1 Reinforced Girder (H-Shaped Steel) 1a Upper Flange 1b Lower Flange 1c Web (Abdominal Plate) 2 Post Tension Reinforcement Plate 2a One End 2b of Post Tension Reinforcement Plate 2c Other End 2c of Post Tension Reinforcement Plate Bolt Hole 3A High Strength Bolt 3B Nut 4 Temporary holder 4a Tightening part 4b Roller 5 Dial gauge 5a Dial gauge gauge 6 Contact member 6a End face of contact member 10 Curved girder 10a Upper flange 10b Lower flange 10c Web (abdominal plate) 11 Post tension reinforcement Plate 12A Bolt 12B Nut 13a, 13b, 13c Broken line 20 Reinforced flange 21A, 21B Divided area 22A, 22B Post tension reinforcing plate 23, 27 Bolt 24 Reinforced flange 25A-25F Divided area 26A-26F Post tension reinforcing plate 30 Main girder 30a Upper flange 30b Lower Flange 30c Web 34 Post tension reinforcing plate 34a Post tension reinforcing plate one end 34b Post tension reinforcing plate other end 35A Bolt 35B Nut 36A, 36B, 37A, 37B Electric resistance wire strain gauge 50 Bridge girder 50a Upper flange 50b Lower flange 50c Web (abdominal plate) 51 Compressive stress 52 Tensile stress 60 Bridge girder 60a Upper flange 60b Lower flange 60c Web (abdominal plate) 61, 62 Fixing device 63, 64 Fixture 65 External cable

Claims (7)

(57) [Claims] 1. A post tension reinforcing plate is provided on the surface of a girder to be reinforced on a bridge, and a temperature difference is provided between the girder to be reinforced and the post tension reinforcing plate by a heating operation.

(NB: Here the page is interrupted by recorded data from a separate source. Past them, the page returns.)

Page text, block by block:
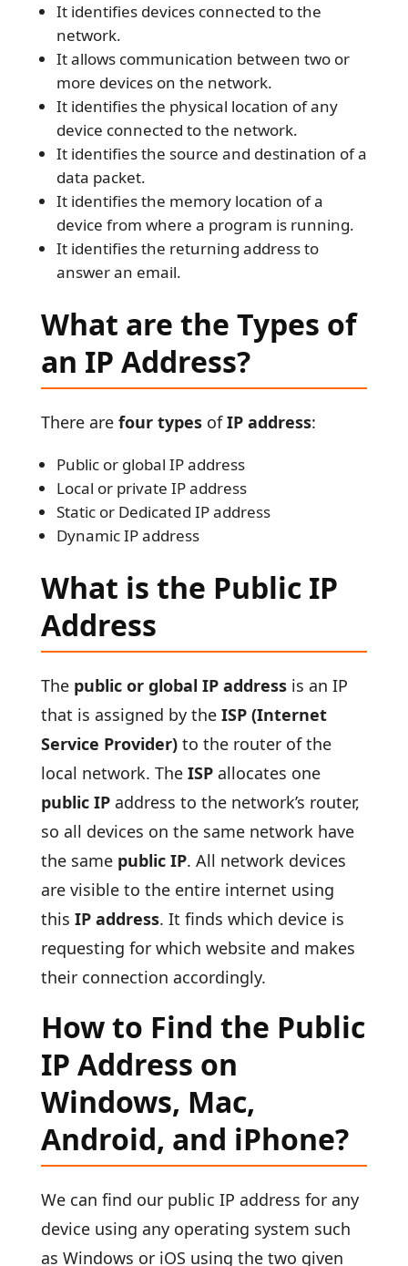
It identifies devices connected to the
network.
It allows communication between two or
more devices on the network.
It identifies the physical location of any
device connected to the network.
It identifies the source and destination of a
data packet.
It identifies the memory location of a
device from where a program is running.
It identifies the returning address to
answer an email.
What are the Types of
an IP Address?
There arefour types ofIP address:
Public or global IP address
Local or private IP address
Static or Dedicated IP address
Dynamic IP address
What is the Public IP
Address
Thepublic or global IP addressis an IP
that is assigned by the ISP (Internet
Service Provider)to the router of the
local network. The ISPallocates one
public IPaddress to the network’s router,
so all devices on the same network have
the same public IP. All network devices
are visible to the entire internet using
this IP address. It finds which device is
requesting for which website and makes
their connection accordingly.
How to Find the Public
IP Address on
Windows, Mac,
Android, and iPhone?
We can find our public IP address for any
device using any operating system such
as Windows or iOS using the two given

After the post tension reinforcing plate is gradually extended toward the center from the end of the post tension reinforcing plate in the cooling process in a state where the post tension reinforcing plate is relatively extended in the girder direction with respect to the reinforcing girder, A method for reinforcing a bridge, characterized in that the post-tension reinforcing plate contracts in the girder direction during the process in which the reinforcing girder and the post-tension reinforcing plate reach the service temperature, thereby post-tensioning the reinforced girder. 2. After the post tension is introduced, the post
Of the reinforcement reinforcement plate and the reinforcement girder
The method for reinforcing a bridge according to Item 1 . 3. The post tension reinforcing plate has a temperature higher than that of the girder to be reinforced after one end of the post tension reinforcing plate is fixed to the girder to be reinforced and the other end of the post tension reinforcing plate is extensible in a girder direction. The bridge reinforcing method according to claim 1, wherein the post tension reinforcing plate is cooled by heating the post tension reinforcing plate to expand it, fixing the other end of the post tension reinforcing plate to the girder to be reinforced, and cooling the post tension reinforcing plate. 4. The stress introduced into the post-tension reinforcing plate and the girder to be reinforced by post-tension reinforcement is σ _p and σ _f , respectively, the length of the reinforced section is L, and the stress of the post-tension reinforcing plate to the girder to be reinforced is L. _Let ΔL be the relative displacement in the column and row directions and E _f and E _p be the elastic coefficients of the girder to be reinforced and the post tension reinforcing plate, respectively.
The method for reinforcing a bridge according to claim 1, wherein the post tension reinforcing plate is heated so as to satisfy the relational expression of L (σ _p / E _p −σ _f / E _f ). 5. The method for reinforcing a bridge according to claim 1, wherein the heating range is set within a range excluding a fixed portion between the post tension reinforcing plate and the girder to be reinforced. 6. The reinforcing girder is composed of a curved girder, the lower surface of the curved girder is divided into a plurality of regions in the girder direction, and post tension is introduced into the curved girder for each region.
The method for reinforcing a bridge according to any one of 5 above. 7. The heating operation for the post-tension reinforcing plate applies a gas combustion flame directly or indirectly to the steel plate,
Alternatively, the bridge reinforcing method according to any one of claims 1 to 6, wherein heating is performed using an electric heater, heat of chemical reaction using a thermite, a heat radiator, and a high-frequency heater.